Desjejum
Fritar um ovo é uma arte. Mas ninguém liga.
A pessoa acorda, e entre um bocejo e outro atira a frigideira no fogo, quebra o ovo sem pensar. Joga sal por hábito. Come sem olhar. Como se fosse só mais um ovo. Como se todos fossem iguais. Mas não são.
O jeito de fritar um ovo revela segredos. O meticuloso espera a manteiga derreter no ponto exato, o óleo aquecer, escuta o chiado delicado da clara tocando a chapa quente, espera a borda dourar sem pressa, até que a gema fique tremelicante, um pequeno sol prestes a explodir na boca. O apressado atira o ovo na frigideira fria, deixando-o deformado, perdido no tempo errado. O desastrado destrói a gema antes da hora, condenando o ovo frito a um ovo mexido. O indiferente sequer percebe o que faz, porque para ele é só um ovo. Só mais um.

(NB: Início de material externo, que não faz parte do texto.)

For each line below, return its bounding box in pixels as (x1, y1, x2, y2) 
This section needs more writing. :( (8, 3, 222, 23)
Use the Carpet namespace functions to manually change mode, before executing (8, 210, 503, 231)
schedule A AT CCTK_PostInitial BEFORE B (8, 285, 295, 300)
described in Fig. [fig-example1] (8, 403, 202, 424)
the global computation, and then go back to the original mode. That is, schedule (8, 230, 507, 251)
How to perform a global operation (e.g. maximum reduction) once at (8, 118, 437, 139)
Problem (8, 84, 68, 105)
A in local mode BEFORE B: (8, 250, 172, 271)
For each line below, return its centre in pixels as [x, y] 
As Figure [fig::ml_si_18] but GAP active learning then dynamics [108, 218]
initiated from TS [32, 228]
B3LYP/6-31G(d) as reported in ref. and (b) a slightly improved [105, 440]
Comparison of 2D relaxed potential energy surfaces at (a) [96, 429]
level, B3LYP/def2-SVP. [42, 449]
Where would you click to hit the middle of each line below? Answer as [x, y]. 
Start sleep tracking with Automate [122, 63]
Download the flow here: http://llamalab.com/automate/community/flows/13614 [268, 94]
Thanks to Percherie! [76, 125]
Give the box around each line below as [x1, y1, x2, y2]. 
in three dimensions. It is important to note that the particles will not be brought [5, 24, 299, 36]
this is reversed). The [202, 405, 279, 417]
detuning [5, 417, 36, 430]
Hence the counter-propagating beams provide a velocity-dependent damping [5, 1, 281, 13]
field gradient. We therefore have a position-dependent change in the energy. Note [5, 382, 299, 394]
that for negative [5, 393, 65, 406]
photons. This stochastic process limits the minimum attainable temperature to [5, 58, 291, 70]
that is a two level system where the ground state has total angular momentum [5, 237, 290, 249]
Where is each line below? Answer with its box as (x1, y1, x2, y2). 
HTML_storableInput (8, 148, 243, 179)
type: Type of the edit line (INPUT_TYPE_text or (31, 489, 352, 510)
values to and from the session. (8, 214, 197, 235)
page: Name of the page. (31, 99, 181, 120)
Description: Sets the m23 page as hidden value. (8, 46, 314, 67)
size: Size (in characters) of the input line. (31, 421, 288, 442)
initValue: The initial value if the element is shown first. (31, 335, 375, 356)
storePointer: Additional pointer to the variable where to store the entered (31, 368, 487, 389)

E há os que pensam que cronistas e crônicas são todos iguais, pintam apenas realidades floreadas. Que agora até máquina, inteligência artificial faz. Como se fritar um ovo fosse só jogá-lo na frigideira e esperar cozinhar. Como se um texto fosse só juntar palavras e formar frases. Como se qualquer um pudesse falar de Urussanga e sua gente sem sentir o cheiro do café coado, salame e queijo, misturado com lenha molhada, um chinelo frouxo e o som da Marconi. Como se qualquer um tivesse a paciência de ouvir o chiado certo da frigideira ou a coragem de deixar a gema mole, retirando o ovo somente no momento exato.
Mas não.
Porque um ovo bem frito brilha. Gema vívida, clara impecável, perfume de café da manhã bem feito. Assim é uma boa crônica, uma crônica que gruda os olhos na tela, que diz o que tem que ser dito do jeito certo, que não se apressa, não se fabrica, não se força. No fundo, um cronista frita palavras como um apaixonado de verdade frita um ovo: sem manual, sem linha de montagem, sem pressa, sem auxiliar. Com paixão. Frigideira, calor e ovo, papel, alma e inspiração, é o momento.
A inteligência artificial não sabe fritar um ovo.

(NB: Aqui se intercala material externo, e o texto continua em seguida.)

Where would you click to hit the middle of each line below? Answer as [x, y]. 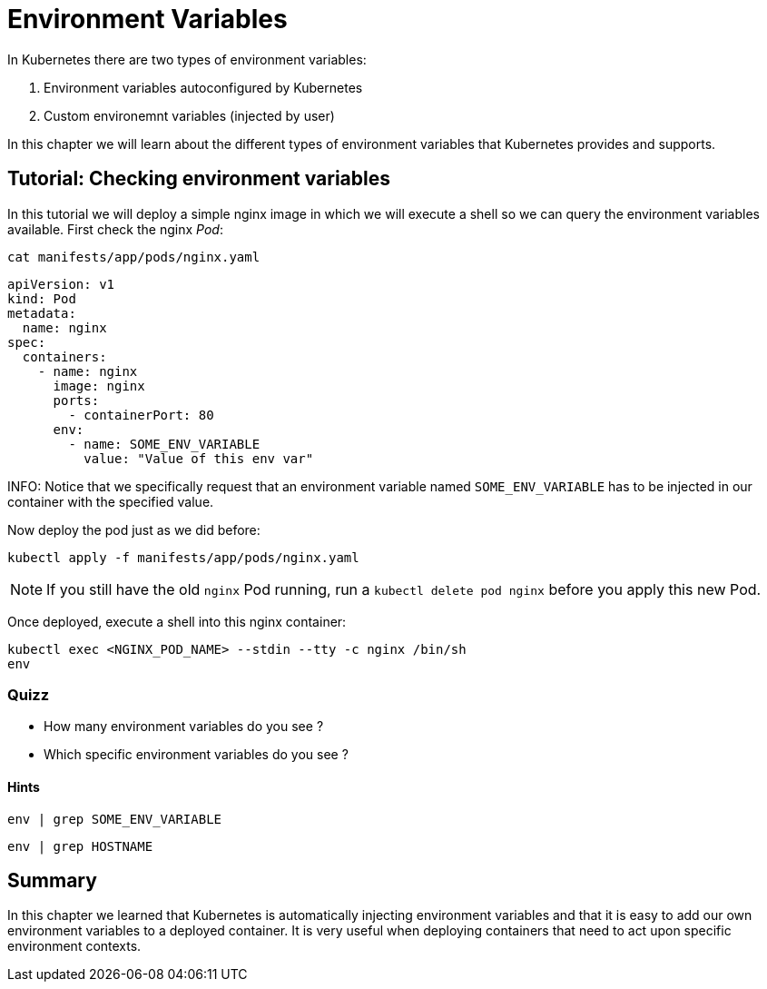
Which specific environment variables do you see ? [196, 755]
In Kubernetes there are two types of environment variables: [187, 59]
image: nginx [99, 386]
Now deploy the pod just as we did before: [134, 529]
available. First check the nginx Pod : [115, 229]
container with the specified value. [111, 501]
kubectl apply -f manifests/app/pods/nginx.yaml [183, 557]
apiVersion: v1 [61, 284]
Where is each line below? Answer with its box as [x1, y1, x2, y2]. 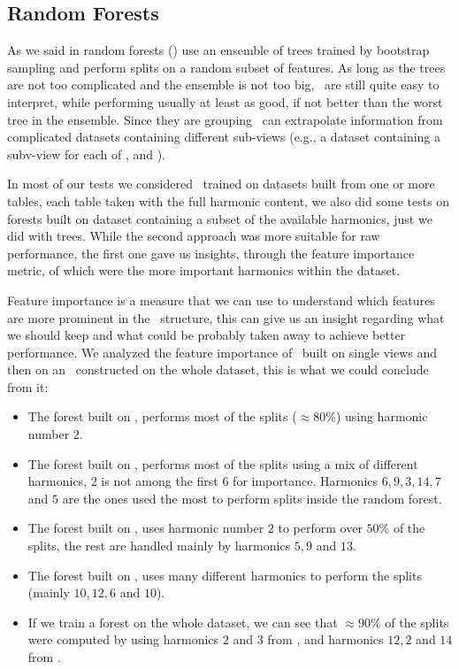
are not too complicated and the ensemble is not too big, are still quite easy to [7, 75, 440, 94]
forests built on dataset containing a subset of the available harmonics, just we [7, 209, 432, 227]
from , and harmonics [267, 630, 384, 649]
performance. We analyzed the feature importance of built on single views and [7, 342, 438, 361]
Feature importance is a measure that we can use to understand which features [7, 290, 435, 309]
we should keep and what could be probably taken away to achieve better [7, 326, 406, 344]
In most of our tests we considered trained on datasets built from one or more [7, 174, 435, 193]
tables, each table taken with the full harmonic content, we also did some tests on [7, 191, 450, 210]
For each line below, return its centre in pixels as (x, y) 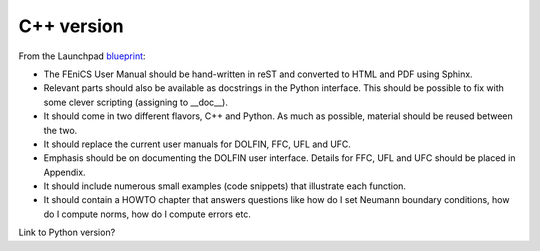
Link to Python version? (67, 232)
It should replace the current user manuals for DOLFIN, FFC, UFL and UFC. (197, 144)
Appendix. (64, 172)
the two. (60, 130)
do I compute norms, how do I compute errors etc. (147, 214)
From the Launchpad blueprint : (82, 56)
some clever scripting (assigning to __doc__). (136, 102)
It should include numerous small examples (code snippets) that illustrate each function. (225, 186)
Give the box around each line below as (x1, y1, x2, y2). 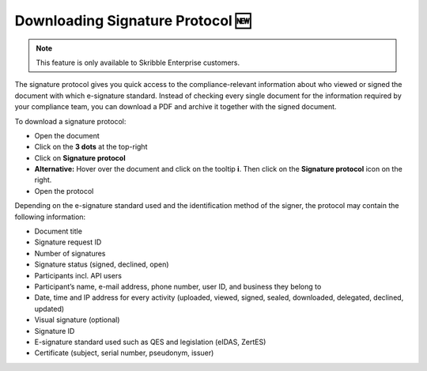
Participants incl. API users (34, 271, 123, 280)
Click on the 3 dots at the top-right (34, 142, 148, 152)
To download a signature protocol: (14, 116, 127, 126)
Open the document (34, 131, 100, 140)
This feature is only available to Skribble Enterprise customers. (36, 58, 240, 67)
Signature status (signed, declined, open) (34, 259, 169, 269)
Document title (34, 226, 83, 237)
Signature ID (34, 326, 75, 335)
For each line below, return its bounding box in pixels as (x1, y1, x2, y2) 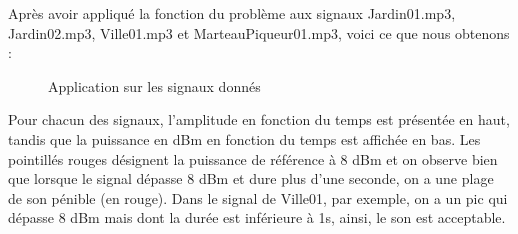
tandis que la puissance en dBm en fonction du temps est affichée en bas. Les (8, 128, 481, 149)
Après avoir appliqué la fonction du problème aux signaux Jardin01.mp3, (8, 3, 456, 23)
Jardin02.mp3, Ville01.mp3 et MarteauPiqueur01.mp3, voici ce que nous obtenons (8, 22, 510, 43)
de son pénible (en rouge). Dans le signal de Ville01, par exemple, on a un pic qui (8, 187, 508, 208)
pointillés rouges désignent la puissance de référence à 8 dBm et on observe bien (8, 148, 498, 169)
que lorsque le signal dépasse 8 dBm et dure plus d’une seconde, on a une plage (8, 168, 494, 189)
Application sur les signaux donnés (48, 75, 261, 96)
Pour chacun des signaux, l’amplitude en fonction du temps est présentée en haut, (8, 109, 510, 130)
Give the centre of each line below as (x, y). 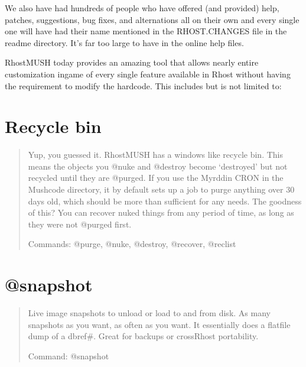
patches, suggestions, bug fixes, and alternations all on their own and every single (152, 19)
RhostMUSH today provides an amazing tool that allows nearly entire (132, 62)
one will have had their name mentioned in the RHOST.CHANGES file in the (146, 31)
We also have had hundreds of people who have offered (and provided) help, (142, 8)
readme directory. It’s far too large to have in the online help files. (124, 42)
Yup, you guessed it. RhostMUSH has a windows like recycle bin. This (155, 155)
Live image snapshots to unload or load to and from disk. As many (149, 313)
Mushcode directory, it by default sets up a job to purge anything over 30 (161, 189)

Pode despejar receitas, listar técnicas, até fingir que entende. Mas não sente o calor da chama subindo pelo cabo da frigideira meio torta, não escuta o estalo seco da casca se quebrando no balcão da pia, não fica ali, em silêncio, esperando o momento exato de virar ou aos mais corajosos, não virar. Escrever também é assim. Não basta conhecer a teoria, ser criativo. Tem que sentir. Tem que errar. Tem que acertar. Tem que ter a ousadia de tratar um ovo com o devido respeito, de provocar, de criar.
O ovo alimenta, e as palavras, também, e isso, as máquinas não nos tirarão...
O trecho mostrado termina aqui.